Count how many lines below include the string "also". Only that number should appear in the reply.

>>>

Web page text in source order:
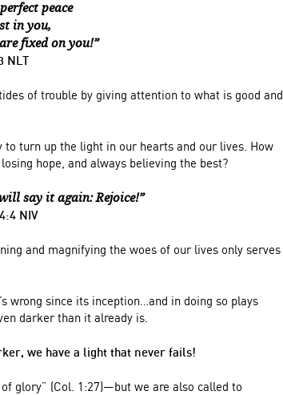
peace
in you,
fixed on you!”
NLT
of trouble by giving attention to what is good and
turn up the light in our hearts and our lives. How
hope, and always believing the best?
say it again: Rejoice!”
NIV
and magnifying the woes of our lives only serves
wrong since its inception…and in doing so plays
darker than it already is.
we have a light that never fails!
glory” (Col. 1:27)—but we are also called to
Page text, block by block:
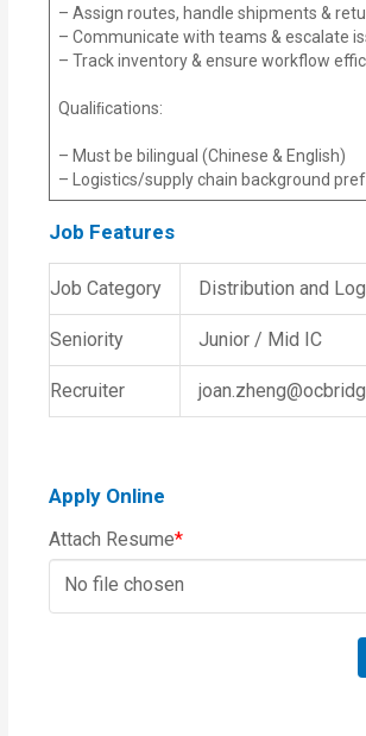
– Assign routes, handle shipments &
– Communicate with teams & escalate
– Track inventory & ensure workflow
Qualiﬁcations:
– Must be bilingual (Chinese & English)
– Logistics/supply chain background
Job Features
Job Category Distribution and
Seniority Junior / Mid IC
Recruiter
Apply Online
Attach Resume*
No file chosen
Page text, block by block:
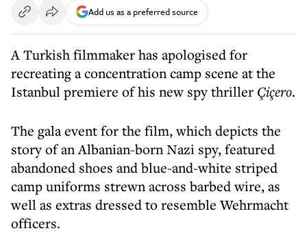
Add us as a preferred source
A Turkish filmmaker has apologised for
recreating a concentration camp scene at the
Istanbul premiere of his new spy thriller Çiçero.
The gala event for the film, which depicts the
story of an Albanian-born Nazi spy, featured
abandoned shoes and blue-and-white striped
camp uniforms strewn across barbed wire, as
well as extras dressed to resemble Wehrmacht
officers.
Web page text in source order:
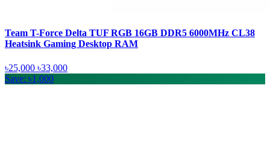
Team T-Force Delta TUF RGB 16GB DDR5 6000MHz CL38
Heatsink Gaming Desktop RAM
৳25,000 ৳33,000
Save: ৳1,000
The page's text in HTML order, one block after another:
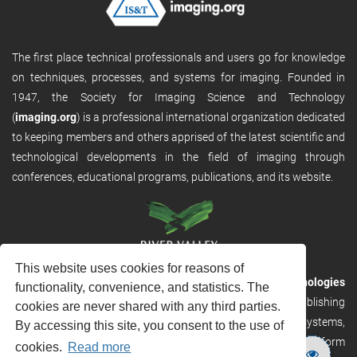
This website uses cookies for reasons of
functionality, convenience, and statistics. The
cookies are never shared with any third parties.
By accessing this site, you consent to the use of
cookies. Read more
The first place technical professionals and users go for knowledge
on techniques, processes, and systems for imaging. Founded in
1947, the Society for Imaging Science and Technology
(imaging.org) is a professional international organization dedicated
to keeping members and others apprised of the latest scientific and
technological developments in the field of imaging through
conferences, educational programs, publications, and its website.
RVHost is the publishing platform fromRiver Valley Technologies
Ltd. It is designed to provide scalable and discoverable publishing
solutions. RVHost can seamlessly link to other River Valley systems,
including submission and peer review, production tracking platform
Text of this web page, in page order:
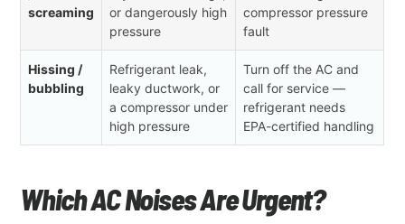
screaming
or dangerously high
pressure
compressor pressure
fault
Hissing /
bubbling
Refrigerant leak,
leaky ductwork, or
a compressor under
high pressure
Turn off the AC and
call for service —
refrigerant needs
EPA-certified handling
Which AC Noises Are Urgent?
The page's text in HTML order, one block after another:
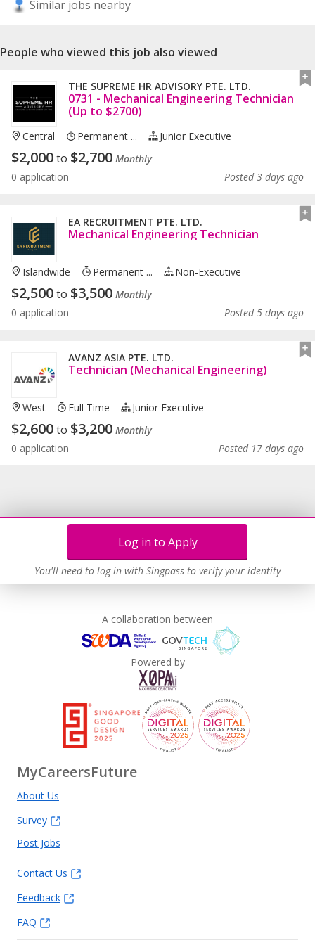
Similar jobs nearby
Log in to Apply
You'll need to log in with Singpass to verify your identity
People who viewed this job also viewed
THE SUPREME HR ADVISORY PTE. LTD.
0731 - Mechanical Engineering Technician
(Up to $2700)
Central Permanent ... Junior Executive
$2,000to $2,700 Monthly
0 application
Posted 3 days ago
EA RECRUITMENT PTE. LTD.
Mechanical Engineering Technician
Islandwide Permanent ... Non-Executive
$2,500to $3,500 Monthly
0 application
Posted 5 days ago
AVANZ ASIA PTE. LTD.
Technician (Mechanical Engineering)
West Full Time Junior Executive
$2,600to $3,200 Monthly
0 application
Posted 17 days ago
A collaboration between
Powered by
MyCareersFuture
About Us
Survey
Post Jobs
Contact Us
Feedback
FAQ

<<<

> _ANSWER_:
2